Answer to Problem 89PSA
Stockholders' equity: | 2019 | 2018 | Difference | Precentage |
Common stock at stated value: | ||||
Class A convertible-26,691 and 26,919 shares outstanding | $159 | $161 | -2 | -1.24 |
Class B-49,161 and 48,591 shares outstanding | 2,720 | 2,716 | 4 | 0.15 |
Capital in excess of stated value | 108,451 | 93,799 | 14652 | 15.62 |
Treasury stock (common at cost) | -7,790 | -6,860 | -930 | 13.56 |
Retained earnings | 1,542,486 | 1,234,333 | 308153 | 24.97 |
Total stockholders' equity | $1,646,026 | $1,324,149 | 321877 | 24.31 |
Explanation of Solution
Difference amount = amount of 2019 − Amount of 2018
Percentage =
(f)
An organization’s balance sheet, otherwise called an "announcement of financial position," uncovers the company’s assets, liabilities and owners' equity (total assets). The balance sheet, together with the salary proclamation and income explanation, make up the foundation of any organization’s financial.
To discuss:
Discuss the financial statement.
Answer to Problem 89PSA
The company is in very good position, there are some information about the income statement and from the balance sheet:
- Sale volume has increase
- Profit also increase
- Current assets increase from 2018 to 2019
- Fixed assets purchase by the company for the production.
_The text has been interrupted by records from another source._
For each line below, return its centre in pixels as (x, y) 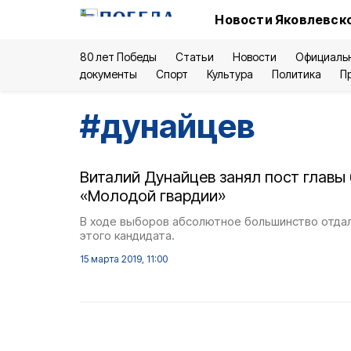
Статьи (195, 57)
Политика (296, 74)
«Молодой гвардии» (153, 196)
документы (109, 74)
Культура (230, 74)
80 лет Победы (119, 57)
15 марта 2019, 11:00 (124, 259)
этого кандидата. (127, 235)
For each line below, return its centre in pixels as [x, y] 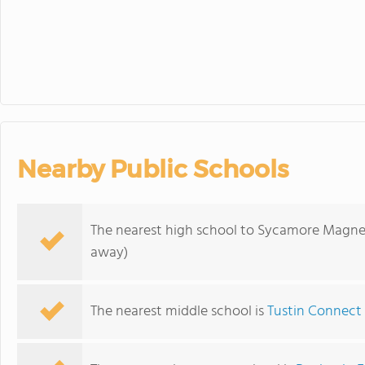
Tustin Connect [314, 312]
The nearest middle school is [179, 312]
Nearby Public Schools [153, 169]
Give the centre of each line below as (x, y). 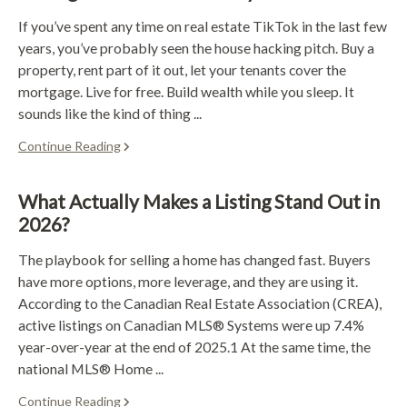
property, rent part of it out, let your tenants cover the (182, 69)
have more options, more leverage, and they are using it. (188, 281)
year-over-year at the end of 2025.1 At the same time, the (194, 346)
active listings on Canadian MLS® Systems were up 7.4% (191, 324)
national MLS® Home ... (91, 368)
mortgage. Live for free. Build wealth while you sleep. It (186, 91)
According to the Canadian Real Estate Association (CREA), (200, 303)
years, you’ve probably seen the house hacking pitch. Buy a (196, 47)
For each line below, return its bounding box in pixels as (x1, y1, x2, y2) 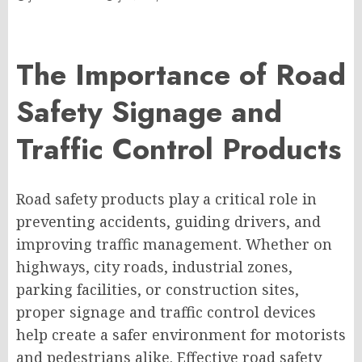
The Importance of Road (16, 53, 346, 97)
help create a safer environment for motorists (16, 325, 346, 345)
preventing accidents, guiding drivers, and (16, 212, 321, 232)
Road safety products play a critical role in (16, 189, 317, 209)
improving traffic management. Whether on (16, 234, 332, 255)
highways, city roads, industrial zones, (16, 257, 293, 277)
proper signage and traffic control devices (16, 302, 316, 322)
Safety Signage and (16, 90, 282, 134)
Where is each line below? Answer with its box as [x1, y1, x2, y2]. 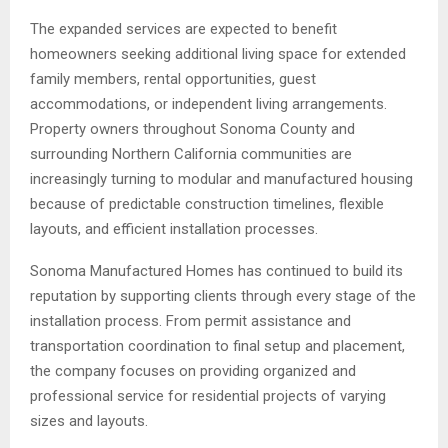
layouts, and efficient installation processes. [30, 219, 318, 238]
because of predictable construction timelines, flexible [30, 194, 384, 213]
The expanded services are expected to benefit [30, 19, 337, 38]
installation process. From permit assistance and [30, 311, 351, 330]
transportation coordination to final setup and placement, [30, 336, 405, 355]
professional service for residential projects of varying [30, 386, 386, 405]
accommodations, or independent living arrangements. [30, 94, 387, 113]
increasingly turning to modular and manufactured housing [30, 169, 413, 188]
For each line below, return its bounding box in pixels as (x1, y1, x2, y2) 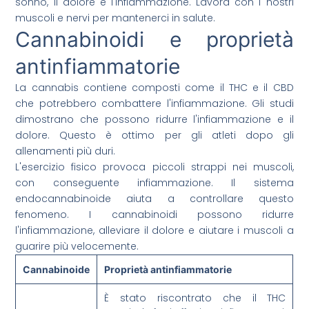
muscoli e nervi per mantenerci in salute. (15, 11, 216, 26)
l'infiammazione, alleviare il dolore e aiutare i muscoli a (15, 223, 294, 238)
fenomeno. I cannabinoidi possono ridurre (15, 208, 294, 222)
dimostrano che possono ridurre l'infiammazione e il (15, 112, 294, 127)
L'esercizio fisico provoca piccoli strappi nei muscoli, (15, 160, 294, 175)
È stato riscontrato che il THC (104, 291, 286, 306)
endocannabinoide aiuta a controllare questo (15, 192, 294, 206)
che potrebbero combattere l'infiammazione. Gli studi (15, 97, 294, 111)
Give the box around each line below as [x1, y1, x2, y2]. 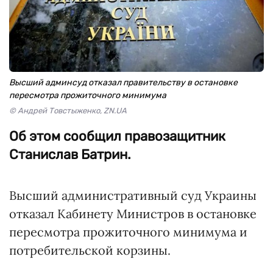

- Total fixed assets increase.
- Goodwill purchase
- Company repayment the long-term debt
- Company purchase own share from the market
- Company increase the retained earning
- Reduce the income tax payable.
Explanation of Solution
The organization is in excellent position, there are some data about the pay explanation and from the balance sheet:
1.Sale volume has increment
2.Profit additionally increment
3.Current assets increment from 2018 to 2019
4.Fixed assets buy by the organization for the generation.
5.Total fixed assets increment.
6.Goodwill buy
7.Company reimbursement the long haul obligation
8.Company buy possess share from the market
9.Company increment the held procuring
10.Reduce the pay charge payable.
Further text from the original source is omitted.